Given data: Begin

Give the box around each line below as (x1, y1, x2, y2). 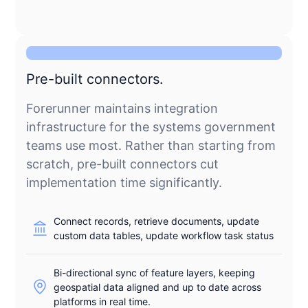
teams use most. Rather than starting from (26, 137, 276, 153)
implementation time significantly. (26, 175, 223, 190)
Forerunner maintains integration (26, 100, 219, 115)
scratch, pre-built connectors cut (26, 156, 219, 171)
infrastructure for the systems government (26, 119, 276, 134)
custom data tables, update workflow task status (54, 229, 274, 241)
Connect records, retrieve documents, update (54, 214, 260, 227)
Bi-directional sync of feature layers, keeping (54, 266, 256, 278)
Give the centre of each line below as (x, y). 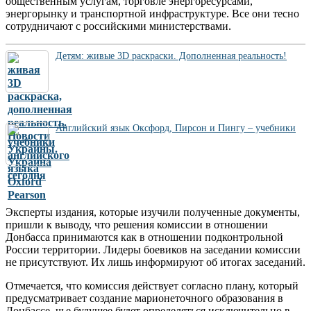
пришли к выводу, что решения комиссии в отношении (137, 225)
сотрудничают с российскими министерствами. (118, 26)
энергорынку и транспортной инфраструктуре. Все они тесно (152, 14)
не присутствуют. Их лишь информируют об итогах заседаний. (155, 262)
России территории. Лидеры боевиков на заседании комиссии (153, 250)
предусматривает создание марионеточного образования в (144, 299)
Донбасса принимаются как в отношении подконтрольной (144, 237)
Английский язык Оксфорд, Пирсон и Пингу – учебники (176, 128)
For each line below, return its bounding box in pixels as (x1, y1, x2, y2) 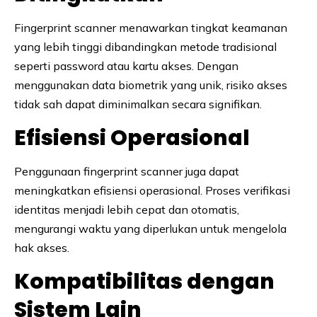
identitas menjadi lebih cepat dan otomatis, (14, 202, 239, 217)
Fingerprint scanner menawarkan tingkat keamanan (14, 20, 287, 35)
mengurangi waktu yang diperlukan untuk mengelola (14, 221, 287, 236)
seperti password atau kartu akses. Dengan (14, 58, 238, 73)
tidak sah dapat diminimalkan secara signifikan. (14, 96, 262, 111)
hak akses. (14, 240, 69, 255)
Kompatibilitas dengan (14, 266, 275, 296)
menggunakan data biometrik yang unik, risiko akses (14, 77, 287, 92)
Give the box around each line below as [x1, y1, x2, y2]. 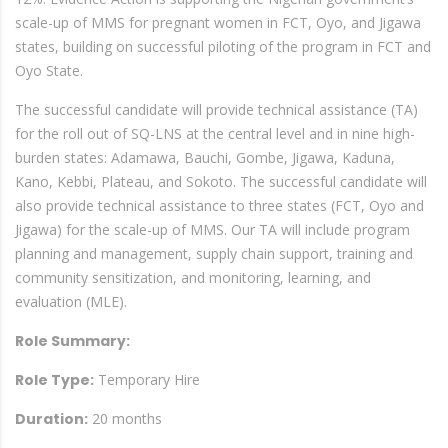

Given data: End

**What to do:** Copy each line of the records above without change, but do not include any picture.

**Result of the task:**
Give the box around each line below as (x1, y1, x2, y2). 
teams use most. Rather than starting from (26, 137, 276, 153)
implementation time significantly. (26, 175, 223, 190)
Forerunner maintains integration (26, 100, 219, 115)
scratch, pre-built connectors cut (26, 156, 219, 171)
infrastructure for the systems government (26, 119, 276, 134)
custom data tables, update workflow task status (54, 229, 274, 241)
Connect records, retrieve documents, update (54, 214, 260, 227)
Bi-directional sync of feature layers, keeping (54, 266, 256, 278)
Give the centre of each line below as (x, y). 
пришли к выводу, что решения комиссии в отношении (137, 225)
сотрудничают с российскими министерствами. (118, 26)
энергорынку и транспортной инфраструктуре. Все они тесно (152, 14)
не присутствуют. Их лишь информируют об итогах заседаний. (155, 262)
России территории. Лидеры боевиков на заседании комиссии (153, 250)
предусматривает создание марионеточного образования в (144, 299)
Донбасса принимаются как в отношении подконтрольной (144, 237)
Английский язык Оксфорд, Пирсон и Пингу – учебники (176, 128)
For each line below, return its bounding box in pixels as (x1, y1, x2, y2) 
identitas menjadi lebih cepat dan otomatis, (14, 202, 239, 217)
Fingerprint scanner menawarkan tingkat keamanan (14, 20, 287, 35)
mengurangi waktu yang diperlukan untuk mengelola (14, 221, 287, 236)
seperti password atau kartu akses. Dengan (14, 58, 238, 73)
tidak sah dapat diminimalkan secara signifikan. (14, 96, 262, 111)
hak akses. (14, 240, 69, 255)
Kompatibilitas dengan (14, 266, 275, 296)
menggunakan data biometrik yang unik, risiko akses (14, 77, 287, 92)
Give the box around each line below as [x1, y1, x2, y2]. 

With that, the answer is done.